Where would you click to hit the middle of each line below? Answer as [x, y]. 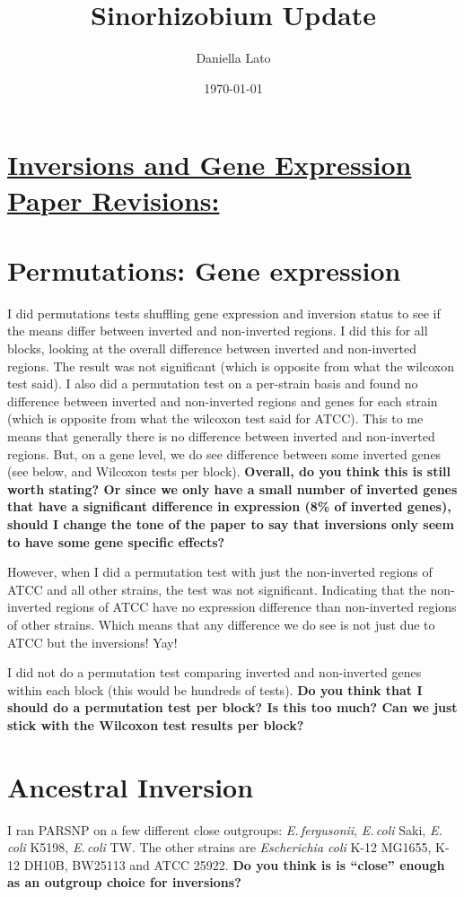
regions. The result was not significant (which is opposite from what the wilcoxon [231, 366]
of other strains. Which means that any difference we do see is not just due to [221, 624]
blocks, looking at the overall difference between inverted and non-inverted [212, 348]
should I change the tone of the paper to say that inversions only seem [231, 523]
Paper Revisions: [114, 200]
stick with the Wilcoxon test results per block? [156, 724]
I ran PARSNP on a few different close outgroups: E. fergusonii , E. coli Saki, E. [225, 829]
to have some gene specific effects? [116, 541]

......

What is expected: In the listing, find every line with the word "that" and return it.

Response area:
of other strains. Which means that any difference we do see is not just due to [221, 624]
should I change the tone of the paper to say that inversions only seem [231, 523]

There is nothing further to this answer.